Top of Supplied records

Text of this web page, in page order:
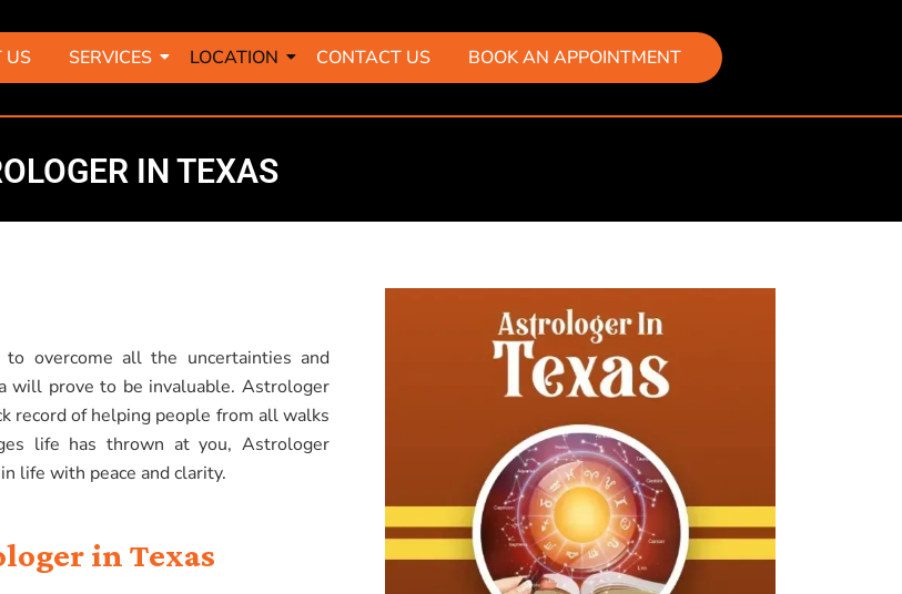
US SERVICES LOCATION CONTACT US BOOK AN APPOINTMENT
IN TEXAS
overcome all the uncertainties and
will prove to be invaluable. Astrologer
record of helping people from all walks
life has thrown at you, Astrologer
life with peace and clarity.
in Texas
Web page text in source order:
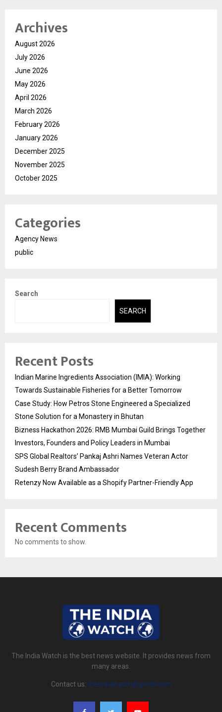
Archives
August 2026
July 2026
June 2026
May 2026
April 2026
March 2026
February 2026
January 2026
December 2025
November 2025
October 2025
Categories
Agency News
public
Search
SEARCH
Recent Posts
Indian Marine Ingredients Association (IMIA): Working
Towards Sustainable Fisheries for a Better Tomorrow
Case Study: How Petros Stone Engineered a Specialized
Stone Solution for a Monastery in Bhutan
Bizness Hackathon 2026: RMB Mumbai Guild Brings Together
Investors, Founders and Policy Leaders in Mumbai
SPS Global Realtors’ Pankaj Ashri Names Veteran Actor
Sudesh Berry Brand Ambassador
Retenzy Now Available as a Shopify Partner-Friendly App
Recent Comments
No comments to show.
The India Watch is the best news website. It provides news from
many areas.
Contact us: theindiawatch@gmail.com
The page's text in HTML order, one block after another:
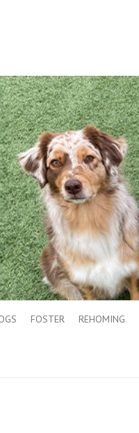
FOSTER REHOMING
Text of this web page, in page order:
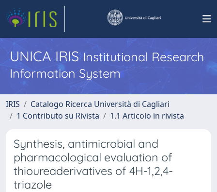
UNICA IRISInstitutional Research
Information System
IRIS
Catalogo Ricerca Università di Cagliari
1 Contributo su Rivista
1.1 Articolo in rivista
Synthesis, antimicrobial and
pharmacological evaluation of
thioureaderivatives of 4H-1,2,4-
triazole
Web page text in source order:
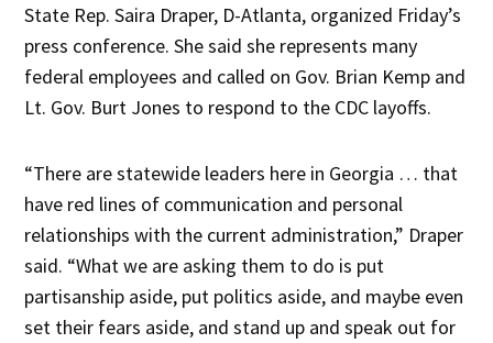
State Rep. Saira Draper, D-Atlanta, organized Friday’s
press conference. She said she represents many
federal employees and called on Gov. Brian Kemp and
Lt. Gov. Burt Jones to respond to the CDC layoffs.
“There are statewide leaders here in Georgia … that
have red lines of communication and personal
relationships with the current administration,” Draper
said. “What we are asking them to do is put
partisanship aside, put politics aside, and maybe even
set their fears aside, and stand up and speak out for
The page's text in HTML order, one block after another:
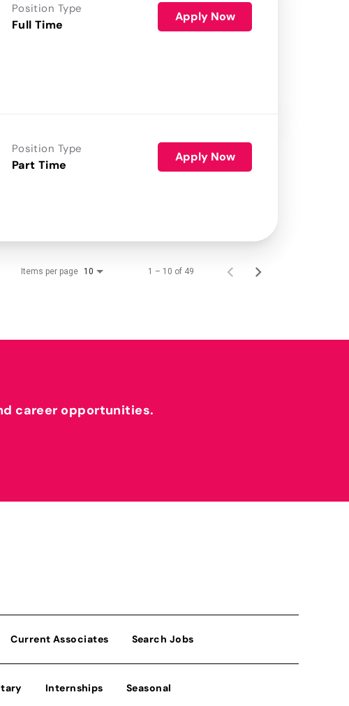
Position Type
Full Time
Apply Now
Position Type
Part Time
Apply Now
Items per page 10 1 – 10 of 49
career opportunities.
Current Associates Search Jobs
Internships Seasonal
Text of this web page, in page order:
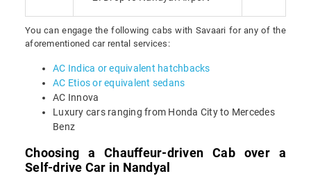
You can engage the following cabs with Savaari for any of the
aforementioned car rental services:
AC Indica or equivalent hatchbacks
AC Etios or equivalent sedans
AC Innova
Luxury cars ranging from Honda City to Mercedes
Benz
Choosing a Chauffeur-driven Cab over a
Self-drive Car in Nandyal
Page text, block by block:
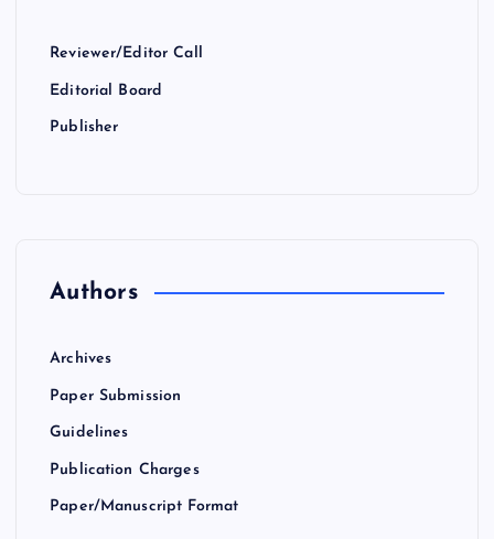
Reviewer/Editor Call
Editorial Board
Publisher
Authors
Archives
Paper Submission
Guidelines
Publication Charges
Paper/Manuscript Format
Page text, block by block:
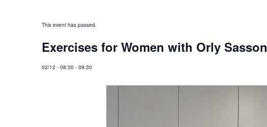
This event has passed.
Exercises for Women with Orly Sasson
02/12 - 08:30 - 09:30
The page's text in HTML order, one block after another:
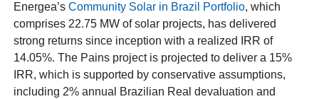
Energea’sCommunity Solar in Brazil Portfolio, which
comprises 22.75 MW of solar projects, has delivered
strong returns since inception with a realized IRR of
14.05%. The Pains project is projected to deliver a 15%
IRR, which is supported by conservative assumptions,
including 2% annual Brazilian Real devaluation and
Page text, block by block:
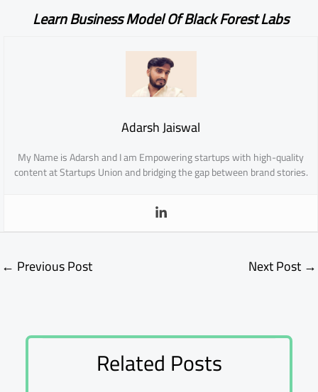
Learn Business Model Of Black Forest Labs
Adarsh Jaiswal
My Name is Adarsh and I am Empowering startups with high-quality
content at Startups Union and bridging the gap between brand stories.
← Previous Post Next Post →
Related Posts
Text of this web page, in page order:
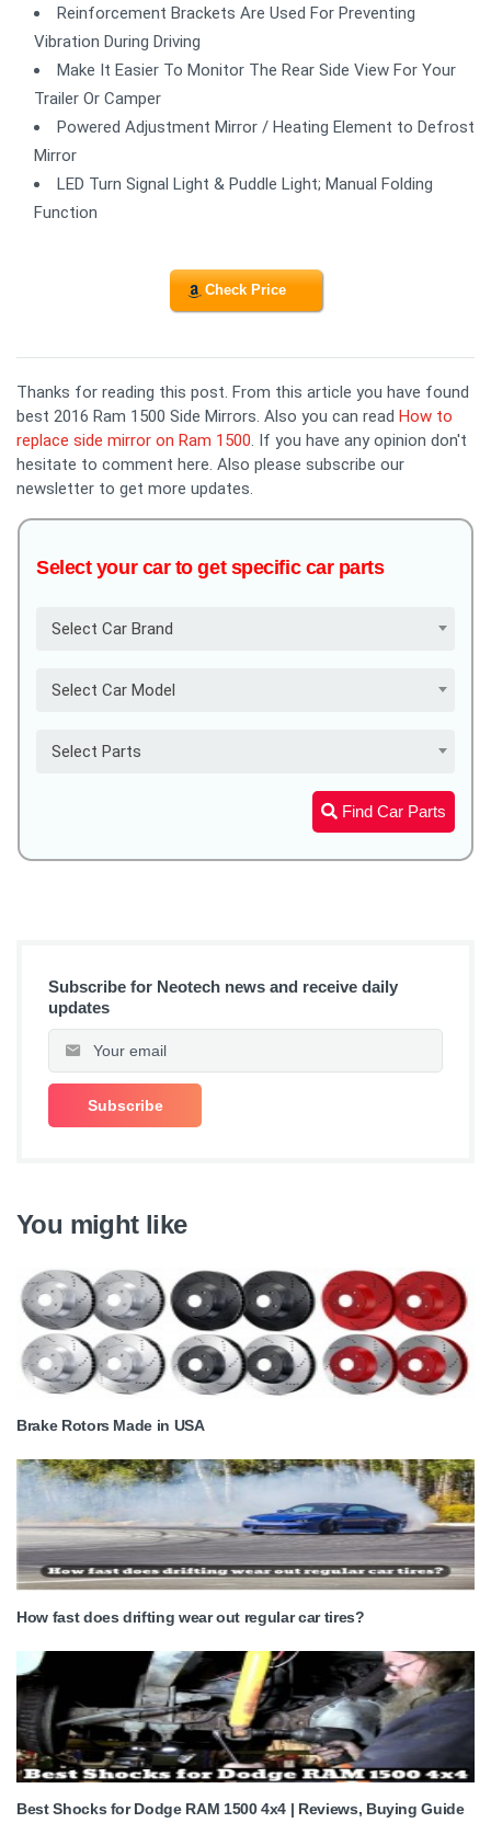
Reinforcement Brackets Are Used For Preventing
Vibration During Driving
Make It Easier To Monitor The Rear Side View For Your
Trailer Or Camper
Powered Adjustment Mirror / Heating Element to Defrost
Mirror
LED Turn Signal Light & Puddle Light; Manual Folding
Function
Check Price
Thanks for reading this post. From this article you have found
best 2016 Ram 1500 Side Mirrors. Also you can read How to
replace side mirror on Ram 1500. If you have any opinion don't
hesitate to comment here. Also please subscribe our
newsletter to get more updates.
Select your car to get specific car parts
Select Car Brand
Select Car Model
Select Parts
Find Car Parts
Subscribe for Neotech news and receive daily
updates
You might like
Brake Rotors Made in USA
How fast does drifting wear out regular car tires?
Best Shocks for Dodge RAM 1500 4x4 | Reviews, Buying Guide

Bottom of Supplied records

● Your assignment: Could you set down verbatim the lines from the beginning of the entries above through the line containing "Synthesis, antimicrobial and", both included, leaving out the pictures?

● Result of the task:
Text of this web page, in page order:
US SERVICES LOCATION CONTACT US BOOK AN APPOINTMENT
IN TEXAS
overcome all the uncertainties and
will prove to be invaluable. Astrologer
record of helping people from all walks
life has thrown at you, Astrologer
life with peace and clarity.
in Texas
Web page text in source order:
Archives
August 2026
July 2026
June 2026
May 2026
April 2026
March 2026
February 2026
January 2026
December 2025
November 2025
October 2025
Categories
Agency News
public
Search
SEARCH
Recent Posts
Indian Marine Ingredients Association (IMIA): Working
Towards Sustainable Fisheries for a Better Tomorrow
Case Study: How Petros Stone Engineered a Specialized
Stone Solution for a Monastery in Bhutan
Bizness Hackathon 2026: RMB Mumbai Guild Brings Together
Investors, Founders and Policy Leaders in Mumbai
SPS Global Realtors’ Pankaj Ashri Names Veteran Actor
Sudesh Berry Brand Ambassador
Retenzy Now Available as a Shopify Partner-Friendly App
Recent Comments
No comments to show.
The India Watch is the best news website. It provides news from
many areas.
Contact us: theindiawatch@gmail.com
The page's text in HTML order, one block after another:
FOSTER REHOMING
Text of this web page, in page order:
UNICA IRISInstitutional Research
Information System
IRIS
Catalogo Ricerca Università di Cagliari
1 Contributo su Rivista
1.1 Articolo in rivista
Synthesis, antimicrobial and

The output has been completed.